Sık sık izinlerinin iptal edildiğini söyleyen motokurye, izin günü işe çağrıldığında ‘hayır’ deme hakkının olup olmadığı sorusuna “Bir kere hayır dedin diyelim, ikinciye dersen karşındaki “bu benim işime yaramaz” diye düşünmeye başlar, işten çıkarırlar” sözleriyle cevap veriyor. Esnaf kuryelerin tatil günlerinin olmadığını ekleyen kurye, “Biz çalışırsak paramız var, çalışmadığımız gün paramız yok” diyor.
Can kayıpları ve iş yükü artarken Getir patronu 2,6 milyar dolar kâr etti!

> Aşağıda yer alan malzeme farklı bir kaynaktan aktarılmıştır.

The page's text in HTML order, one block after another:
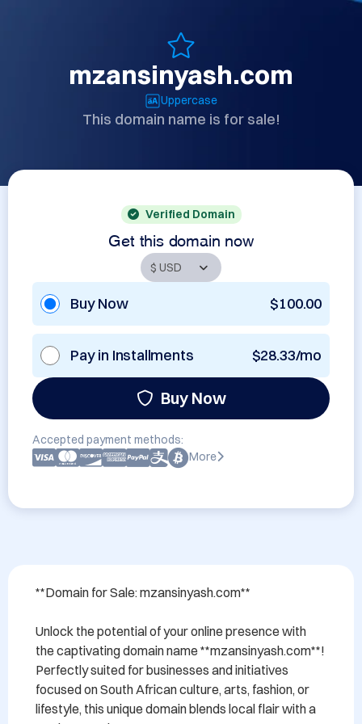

Pandemi süreci motokuryelere, artan iş yükü, artan çalışma saatleri ve kaza riski olarak yansırken, Getir patronuna milyar dolarlar olarak yansıdı. Pandemiyi fırsata çevirenler arasında yer almayı başaran Getir patronu Nazım Salur 2015’te kurduğu şirketin pandemi sürecinde 2,6 milyar dolar değerine ulaşarak milyar dolarlık şirket konumuna yükseldiğini ‘müjdeledi’. İşte bu milyar dolarlık servet, kimi zaman güneşin altında, kimi zaman yağmurda, karda motor üstünde sipariş yetiştirmeye çalışan motokuryeler sayesinde oldu. Diğer tüm patronlar gibi Getir patronu Nazım Salur’un da işçilerin yaşamıyla değil, sadece siparişlerin hızıyla ilgilendiği büyüme rakamlarından da anlaşılıyor.
“Ben 12 saat çalışan bir köleyim”
Peki bu büyüme rakamları motokurye çalışanlarının şartlarına olumlu anlamda yansıdı mı? Bu soruyu yanıtlayan kurye işçisi şunları söylüyor: “Geçenlerde 24 milyon lira hibe dağıttı şirket kuryelere, onun dışında salgın sürecinde başka hiçbir değişiklik olmadı. Ben bu dağıtılan hibeyi de eskiden kölelik sisteminde kölelere sunulan cariyelere benzetiyorum. Biz köleyiz ben bunun farkındayım. Ben 12 saat çalışan bir köleyim. Benim hiç özel hayatım yok, çocuğumu alıp da bir parka gidemiyorum. Bu mesleğe girdiğimden beri kendime zaman ayıramıyorum.”